§ **Task brief**:
A faithful copy of every record is needed here. Images must not appear in it.

Available data START

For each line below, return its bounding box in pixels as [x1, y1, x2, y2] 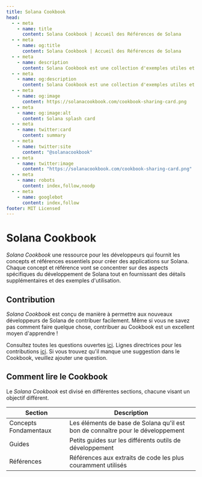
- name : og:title [17, 43, 61, 49]
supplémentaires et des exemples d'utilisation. [6, 277, 121, 284]
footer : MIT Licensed [6, 205, 61, 211]
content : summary [22, 132, 66, 139]
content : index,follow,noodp [22, 183, 96, 189]
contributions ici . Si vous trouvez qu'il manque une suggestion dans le [6, 348, 180, 355]
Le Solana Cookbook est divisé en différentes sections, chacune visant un [6, 388, 191, 395]
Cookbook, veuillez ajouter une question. [6, 354, 108, 361]

Available data END

§ **Result for this exercise**:
For each line below, return its bounding box in pixels as [x1, y1, x2, y2] 
- name : og:title [17, 43, 61, 49]
supplémentaires et des exemples d'utilisation. [6, 277, 121, 284]
footer : MIT Licensed [6, 205, 61, 211]
content : summary [22, 132, 66, 139]
content : index,follow,noodp [22, 183, 96, 189]
contributions ici . Si vous trouvez qu'il manque une suggestion dans le [6, 348, 180, 355]
Le Solana Cookbook est divisé en différentes sections, chacune visant un [6, 388, 191, 395]
Cookbook, veuillez ajouter une question. [6, 354, 108, 361]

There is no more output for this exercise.